Problem statement:
Go through the data below and transcribe it exactly. Omit the images.

——

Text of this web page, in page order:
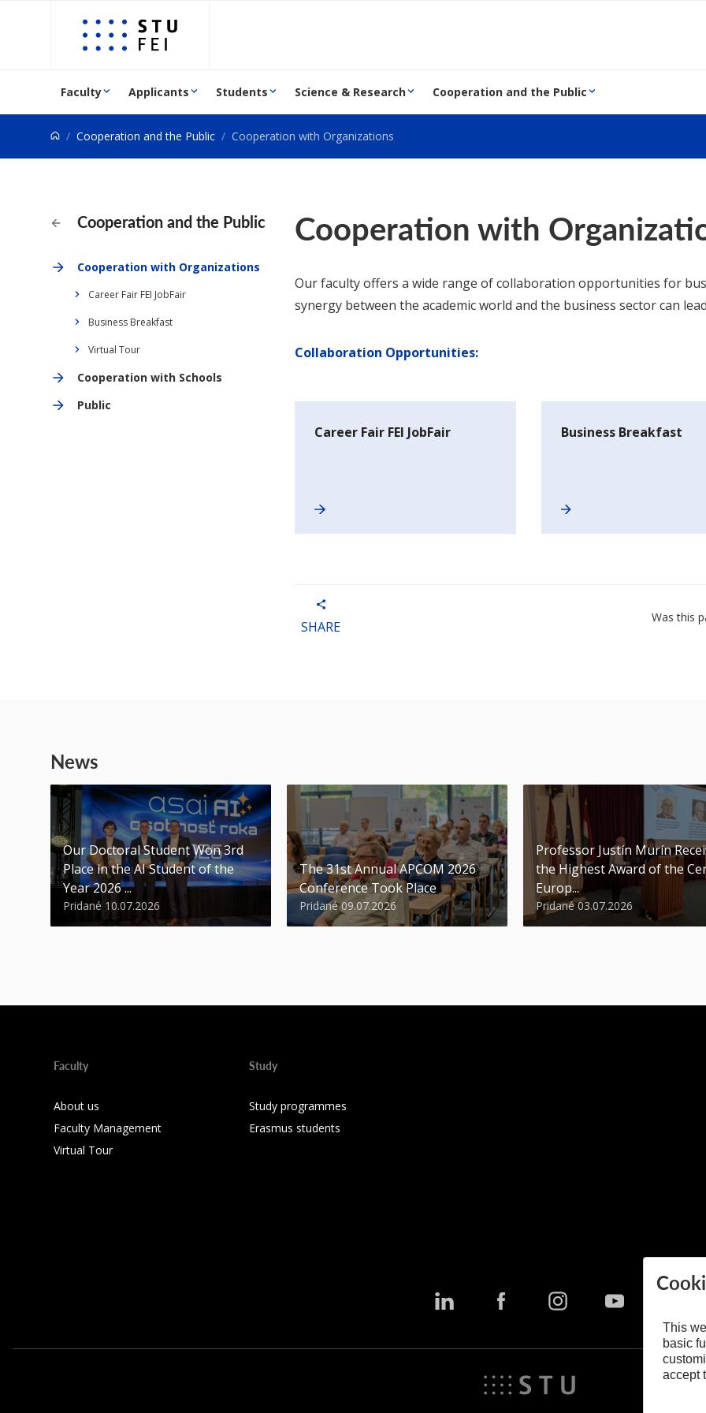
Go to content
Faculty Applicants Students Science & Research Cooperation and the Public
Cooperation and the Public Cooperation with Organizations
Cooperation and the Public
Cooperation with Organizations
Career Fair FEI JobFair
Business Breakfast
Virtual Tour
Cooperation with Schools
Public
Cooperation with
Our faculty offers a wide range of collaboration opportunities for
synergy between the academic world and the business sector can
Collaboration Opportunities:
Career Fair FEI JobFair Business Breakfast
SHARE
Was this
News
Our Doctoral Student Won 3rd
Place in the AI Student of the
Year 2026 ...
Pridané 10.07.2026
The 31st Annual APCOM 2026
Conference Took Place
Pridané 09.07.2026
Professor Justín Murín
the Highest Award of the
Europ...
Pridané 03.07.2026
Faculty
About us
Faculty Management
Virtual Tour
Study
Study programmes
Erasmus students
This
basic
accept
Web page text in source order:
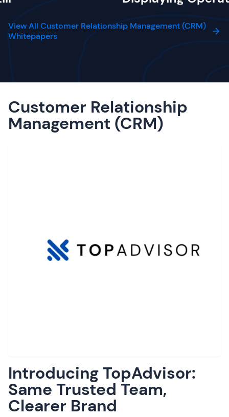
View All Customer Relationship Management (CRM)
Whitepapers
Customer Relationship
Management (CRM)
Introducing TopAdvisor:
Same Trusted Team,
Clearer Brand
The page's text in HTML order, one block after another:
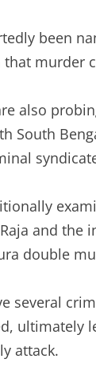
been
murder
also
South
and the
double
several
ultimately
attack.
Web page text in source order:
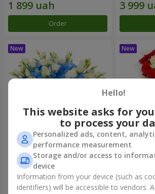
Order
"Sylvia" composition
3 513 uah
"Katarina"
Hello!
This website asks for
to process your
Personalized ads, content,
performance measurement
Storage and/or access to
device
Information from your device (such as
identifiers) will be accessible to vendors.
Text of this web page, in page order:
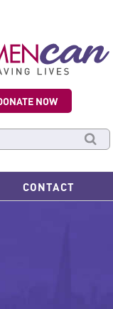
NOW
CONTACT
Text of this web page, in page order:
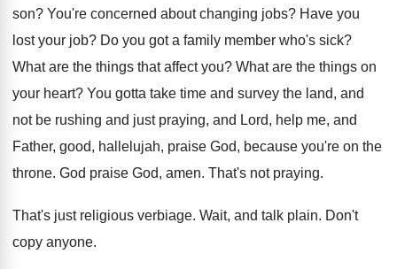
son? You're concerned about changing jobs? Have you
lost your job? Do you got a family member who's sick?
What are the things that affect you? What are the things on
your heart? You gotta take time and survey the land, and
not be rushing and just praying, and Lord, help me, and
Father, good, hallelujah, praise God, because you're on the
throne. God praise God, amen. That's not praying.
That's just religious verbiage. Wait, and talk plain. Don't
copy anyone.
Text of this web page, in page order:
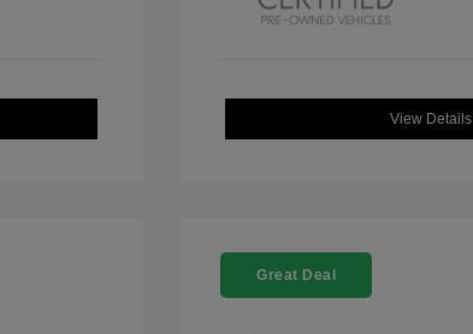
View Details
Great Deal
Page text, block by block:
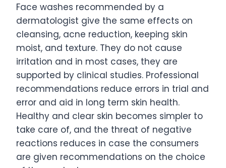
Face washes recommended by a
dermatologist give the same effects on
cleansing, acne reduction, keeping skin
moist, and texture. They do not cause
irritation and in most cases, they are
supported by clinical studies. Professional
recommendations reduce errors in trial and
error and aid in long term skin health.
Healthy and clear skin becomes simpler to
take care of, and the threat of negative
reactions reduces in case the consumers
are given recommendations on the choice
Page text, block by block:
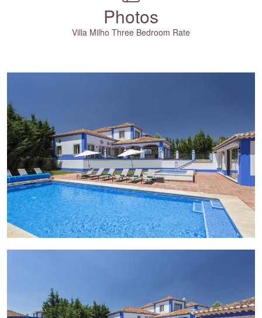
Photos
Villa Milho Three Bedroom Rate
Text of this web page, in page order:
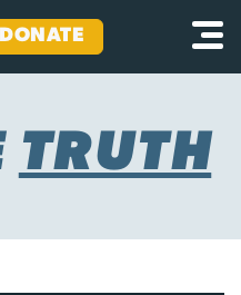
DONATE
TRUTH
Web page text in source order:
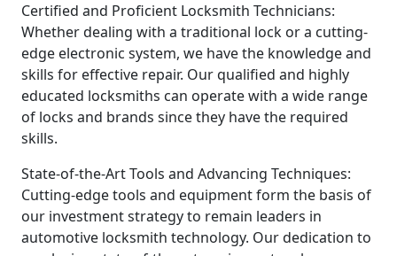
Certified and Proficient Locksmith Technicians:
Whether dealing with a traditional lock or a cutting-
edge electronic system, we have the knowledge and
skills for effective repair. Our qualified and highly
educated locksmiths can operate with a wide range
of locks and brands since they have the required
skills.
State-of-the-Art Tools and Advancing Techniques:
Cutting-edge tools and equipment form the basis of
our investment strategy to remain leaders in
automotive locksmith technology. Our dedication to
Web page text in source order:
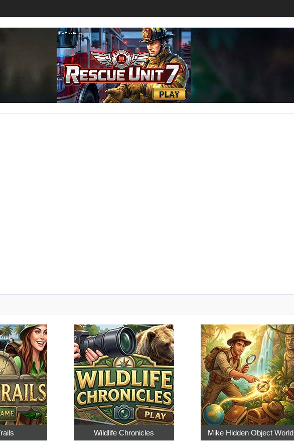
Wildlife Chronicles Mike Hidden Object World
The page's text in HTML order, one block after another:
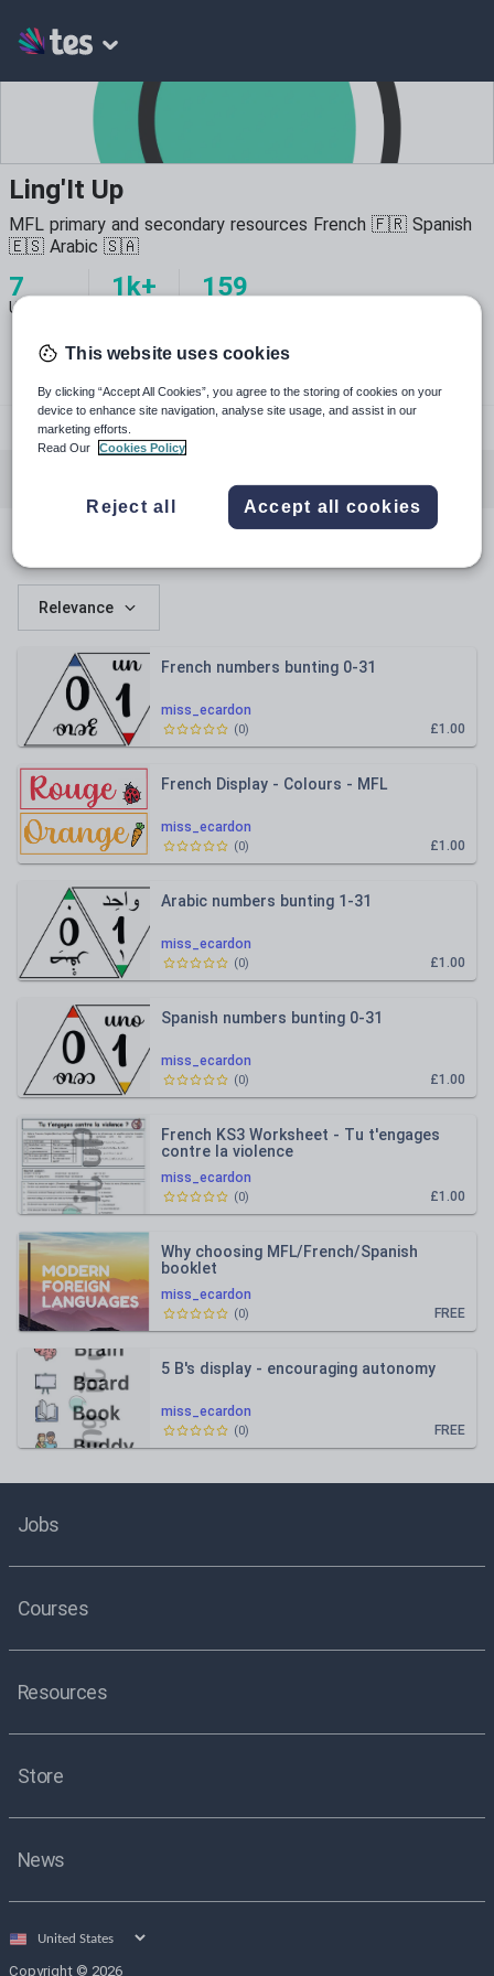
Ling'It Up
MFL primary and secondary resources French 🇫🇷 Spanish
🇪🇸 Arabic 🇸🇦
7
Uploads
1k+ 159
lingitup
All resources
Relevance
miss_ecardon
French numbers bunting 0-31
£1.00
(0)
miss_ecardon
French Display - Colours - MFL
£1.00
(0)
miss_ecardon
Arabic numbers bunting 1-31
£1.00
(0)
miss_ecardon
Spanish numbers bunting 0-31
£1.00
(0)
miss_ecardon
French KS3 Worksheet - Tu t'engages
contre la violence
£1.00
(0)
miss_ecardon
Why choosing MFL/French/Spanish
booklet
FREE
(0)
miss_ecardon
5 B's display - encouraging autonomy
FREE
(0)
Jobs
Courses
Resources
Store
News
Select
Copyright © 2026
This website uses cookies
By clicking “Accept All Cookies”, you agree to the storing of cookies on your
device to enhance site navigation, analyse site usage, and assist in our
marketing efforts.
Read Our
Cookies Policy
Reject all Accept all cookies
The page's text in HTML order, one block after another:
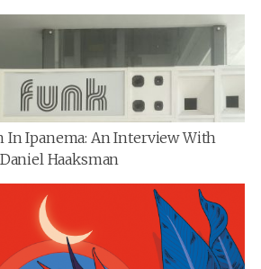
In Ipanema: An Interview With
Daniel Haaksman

——

Exercise result:
Text of this web page, in page order:
Go to content
Faculty Applicants Students Science & Research Cooperation and the Public
Cooperation and the Public Cooperation with Organizations
Cooperation and the Public
Cooperation with Organizations
Career Fair FEI JobFair
Business Breakfast
Virtual Tour
Cooperation with Schools
Public
Cooperation with
Our faculty offers a wide range of collaboration opportunities for
synergy between the academic world and the business sector can
Collaboration Opportunities:
Career Fair FEI JobFair Business Breakfast
SHARE
Was this
News
Our Doctoral Student Won 3rd
Place in the AI Student of the
Year 2026 ...
Pridané 10.07.2026
The 31st Annual APCOM 2026
Conference Took Place
Pridané 09.07.2026
Professor Justín Murín
the Highest Award of the
Europ...
Pridané 03.07.2026
Faculty
About us
Faculty Management
Virtual Tour
Study
Study programmes
Erasmus students
This
basic
accept
Web page text in source order:
View All Customer Relationship Management (CRM)
Whitepapers
Customer Relationship
Management (CRM)
Introducing TopAdvisor:
Same Trusted Team,
Clearer Brand
The page's text in HTML order, one block after another:
been
murder
also
South
and the
double
several
ultimately
attack.
Web page text in source order:
Order
"Sylvia" composition
3 513 uah
"Katarina"
Hello!
This website asks for
to process your
Personalized ads, content,
performance measurement
Storage and/or access to
device
Information from your device (such as
identifiers) will be accessible to vendors.
Text of this web page, in page order:
NOW
CONTACT
Text of this web page, in page order:
son? You're concerned about changing jobs? Have you
lost your job? Do you got a family member who's sick?
What are the things that affect you? What are the things on
your heart? You gotta take time and survey the land, and
not be rushing and just praying, and Lord, help me, and
Father, good, hallelujah, praise God, because you're on the
throne. God praise God, amen. That's not praying.
That's just religious verbiage. Wait, and talk plain. Don't
copy anyone.
Text of this web page, in page order:
View Details
Great Deal
Page text, block by block:
Face washes recommended by a
dermatologist give the same effects on
cleansing, acne reduction, keeping skin
moist, and texture. They do not cause
irritation and in most cases, they are
supported by clinical studies. Professional
recommendations reduce errors in trial and
error and aid in long term skin health.
Healthy and clear skin becomes simpler to
take care of, and the threat of negative
reactions reduces in case the consumers
are given recommendations on the choice
Page text, block by block:
Photos
Villa Milho Three Bedroom Rate
Text of this web page, in page order:
DONATE
TRUTH
Web page text in source order:
Certified and Proficient Locksmith Technicians:
Whether dealing with a traditional lock or a cutting-
edge electronic system, we have the knowledge and
skills for effective repair. Our qualified and highly
educated locksmiths can operate with a wide range
of locks and brands since they have the required
skills.
State-of-the-Art Tools and Advancing Techniques:
Cutting-edge tools and equipment form the basis of
our investment strategy to remain leaders in
automotive locksmith technology. Our dedication to
Web page text in source order:
Wildlife Chronicles Mike Hidden Object World
The page's text in HTML order, one block after another:
Ling'It Up
MFL primary and secondary resources French 🇫🇷 Spanish
🇪🇸 Arabic 🇸🇦
7
Uploads
1k+ 159
lingitup
All resources
Relevance
miss_ecardon
French numbers bunting 0-31
£1.00
(0)
miss_ecardon
French Display - Colours - MFL
£1.00
(0)
miss_ecardon
Arabic numbers bunting 1-31
£1.00
(0)
miss_ecardon
Spanish numbers bunting 0-31
£1.00
(0)
miss_ecardon
French KS3 Worksheet - Tu t'engages
contre la violence
£1.00
(0)
miss_ecardon
Why choosing MFL/French/Spanish
booklet
FREE
(0)
miss_ecardon
5 B's display - encouraging autonomy
FREE
(0)
Jobs
Courses
Resources
Store
News
Select
Copyright © 2026
This website uses cookies
By clicking “Accept All Cookies”, you agree to the storing of cookies on your
device to enhance site navigation, analyse site usage, and assist in our
marketing efforts.
Read Our
Cookies Policy
Reject all Accept all cookies
The page's text in HTML order, one block after another:
In Ipanema: An Interview With
Daniel Haaksman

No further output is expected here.